Sabrina lo fissò con una punta di delusione.
«Vorrà dire che si è girato, torto o qualcosa del genere, l'importante è che non sia rotto» sospirò esasperato, poi, intuendo che la risposta non fosse sufficiente, rincarò la dose: «Vuoi tornare a chiedere delucidazioni? A farti palpeggiare ancora un po'?»
Sabrina scosse la testa, spaventata.
«No, no... è che spero non rimanga storto per sempre...»

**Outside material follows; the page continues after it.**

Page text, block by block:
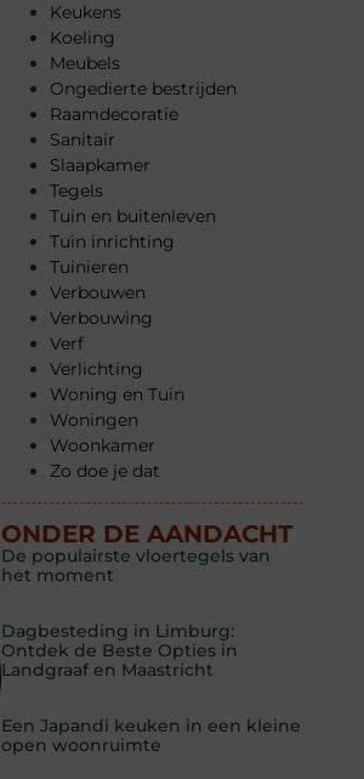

«Tornerà a posto, non preoccuparti. L'ha detto anche lui: qualche giorno e sarai come nuova» tentò di consolarla mettendole le mani sulle spalle e guardandola negli occhi. La prospettiva di rimanere zoppicante l'aveva alquanto abbattuta.
Rimasero in silenzio a fissarsi per qualche istante, poi Jonathan decise di cambiare argomento.
«Adesso, dobbiamo risolvere l'altro problema» pronunciò serio.
«Quale?»
«O'Brian. È lui il tuo problema.»
La ragazza tacque, le pupille leggermente dilatate a rivelare che aveva colto nel segno.
«Non devi preoccuparti, io cerco di stargli alla larga... È solo uno stupido, annoiato e sempre ubriaco. Ma se non mi vede, non si ricorda nemmeno che esisto...» minimizzò dopo una lunga pausa.
Jonathan la scrutò poco convinto, sembrava che la sorella stesse rassicurando più se stessa. Quindi ci aveva visto giusto: quel tipo doveva aver ripreso a perseguitarla. L'effetto della sua minaccia era andato scemando. Ma era evidente che lei non voleva lamentarsi né parlarne da come aveva preso a guardarsi intorno nervosa.
«Va bene, ma se ti provoca o infastidisce di nuovo, vieni a dirmelo. Oggi abbiamo rischiato grosso. Spero solo che il sergente abbia dato una bella ripassata a quell'idiota...» concluse senza insistere oltre.